- What is expected: Each entry that follows should be given again word for word; please leave out its pictures.
╭──
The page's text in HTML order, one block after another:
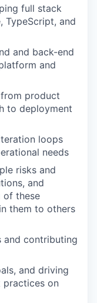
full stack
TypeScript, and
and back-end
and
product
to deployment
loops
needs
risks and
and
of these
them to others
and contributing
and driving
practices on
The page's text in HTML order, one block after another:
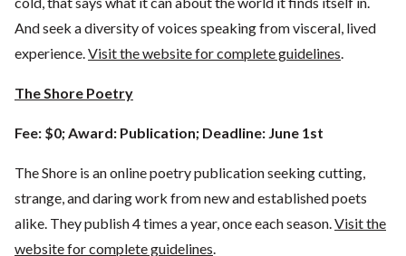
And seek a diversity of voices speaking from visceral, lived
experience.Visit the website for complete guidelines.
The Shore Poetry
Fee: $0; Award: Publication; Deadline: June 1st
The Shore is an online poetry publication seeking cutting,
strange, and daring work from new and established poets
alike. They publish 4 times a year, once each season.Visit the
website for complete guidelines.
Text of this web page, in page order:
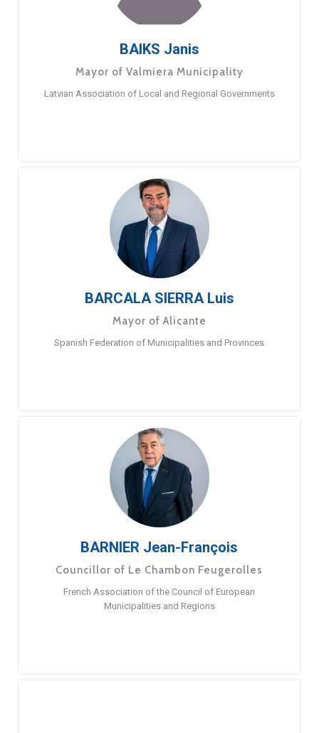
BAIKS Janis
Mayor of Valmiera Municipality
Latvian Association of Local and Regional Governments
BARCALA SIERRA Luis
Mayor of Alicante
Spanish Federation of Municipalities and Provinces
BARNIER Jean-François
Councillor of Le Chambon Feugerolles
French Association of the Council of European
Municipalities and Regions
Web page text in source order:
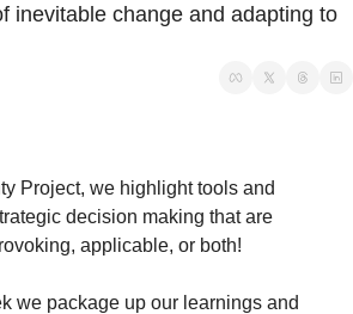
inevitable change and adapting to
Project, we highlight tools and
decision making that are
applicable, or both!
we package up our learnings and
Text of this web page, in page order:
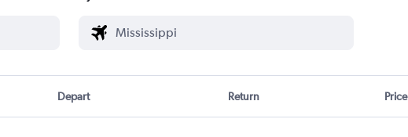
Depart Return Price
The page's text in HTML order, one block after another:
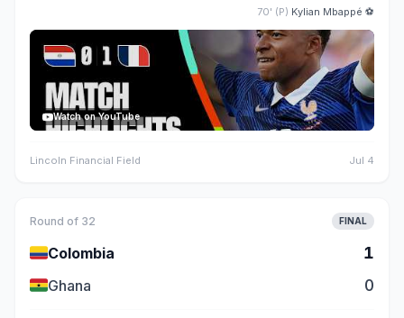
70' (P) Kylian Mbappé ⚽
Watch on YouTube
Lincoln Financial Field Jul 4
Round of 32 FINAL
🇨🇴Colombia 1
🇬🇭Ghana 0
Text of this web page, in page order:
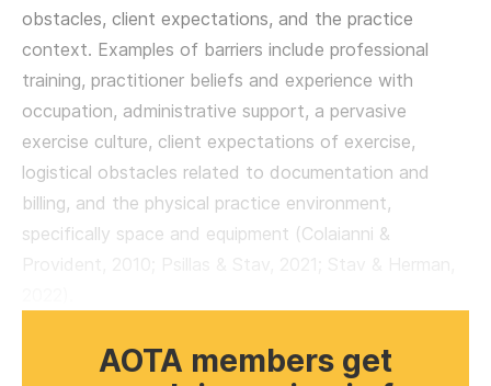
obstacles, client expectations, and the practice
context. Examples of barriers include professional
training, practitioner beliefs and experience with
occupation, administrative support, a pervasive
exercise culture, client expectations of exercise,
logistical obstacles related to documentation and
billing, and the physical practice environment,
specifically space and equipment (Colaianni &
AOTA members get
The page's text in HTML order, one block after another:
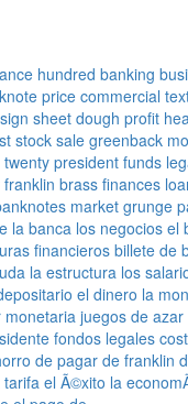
╰──
- Solution:
The page's text in HTML order, one block after another:
full stack
TypeScript, and
and back-end
and
product
to deployment
loops
needs
risks and
and
of these
them to others
and contributing
and driving
practices on
The page's text in HTML order, one block after another:
And seek a diversity of voices speaking from visceral, lived
experience.Visit the website for complete guidelines.
The Shore Poetry
Fee: $0; Award: Publication; Deadline: June 1st
The Shore is an online poetry publication seeking cutting,
strange, and daring work from new and established poets
alike. They publish 4 times a year, once each season.Visit the
website for complete guidelines.
Text of this web page, in page order:
BAIKS Janis
Mayor of Valmiera Municipality
Latvian Association of Local and Regional Governments
BARCALA SIERRA Luis
Mayor of Alicante
Spanish Federation of Municipalities and Provinces
BARNIER Jean-François
Councillor of Le Chambon Feugerolles
French Association of the Council of European
Municipalities and Regions
Web page text in source order:
inevitable change and adapting to
Project, we highlight tools and
decision making that are
applicable, or both!
we package up our learnings and
Text of this web page, in page order:
Depart Return Price
The page's text in HTML order, one block after another:
70' (P) Kylian Mbappé ⚽
Watch on YouTube
Lincoln Financial Field Jul 4
Round of 32 FINAL
🇨🇴Colombia 1
🇬🇭Ghana 0
Text of this web page, in page order:
obstacles, client expectations, and the practice
context. Examples of barriers include professional
training, practitioner beliefs and experience with
occupation, administrative support, a pervasive
exercise culture, client expectations of exercise,
logistical obstacles related to documentation and
billing, and the physical practice environment,
specifically space and equipment (Colaianni &
AOTA members get
The page's text in HTML order, one block after another:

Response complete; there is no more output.